In the naval park at Portsmouth, the site of Fort Nelson, there is a monument whose granite body embraces a real Revolutionary cannon. This gun was selected from a number of guns known to be of the period of the American Revolution. It is believed that one, at least, of these was mounted at Crany Island for the defense of Portsmouth and Norfolk. The honor of erecting this monument is due to the ladies of the Fort Nelson Chapter of the Daughters of the American Revolution and to Admiral P. F. Harrington of the United States Navy, and also Medical Director R. C. Person of the navy. It is said that with proper care this gun will last centuries and "It will carry down to distant generations a memorial of the patriots of the American Revolution, a mark of the formation of a nation and the token of the later patriots, the Daughters of the American Revolution, to whose efforts is due this important national service to which the gun has been dedicated."

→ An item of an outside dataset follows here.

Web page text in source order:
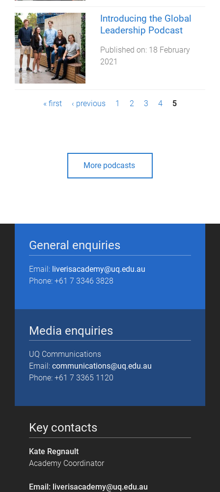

After these first assaults, for about three years of the war, there was almost no fighting in Virginia, but during that term she was furnishing her full quota of men, money and inspiration to the cause, with devoted loyalty, assisting in the north and in the south, wherever an attack was made. Directing her attention to the main army she built no defences of any importance on her own territory east of the Alleghanies. "The British success in the north and followed by still more decided victories in the south. Thus later the English began to look forward, with certainty, to the conquest of the entire country, and as Virginia was regarded as the heart of the rebellion, it was decided to carry their victorious arms into the state, as the surest way of bringing the war to a speedy conclusion." We had no time, then, for building forts, and when we recall the traitor Arnold's advance on Richmond, with the two days he spent there destroying public and private property—his taking of Petersburg, burning the tobacco and vessels lying at the wharves, with Col. Tarleton's raids, scouring the country of every thing; in fact all of Cornwallis' reign of terror, which was soon to end in that imposing scene at Yorktown, we realize truly that "the battle is not to the strong, nor the race to the swift," but that a country's bulwark often are not forts and strong towers, but her courageous heart, and her staunch friends, such men as Lafayette, De Rochambeau, De Grasse and Steuben, who with Washington, led the allied Americans and French forces at Yorktown, and besieged the British fortification, the surrender of which virtually closed the Revolutionary War on the 19th of October, 1781. The place is sacred, their devotion reverenced.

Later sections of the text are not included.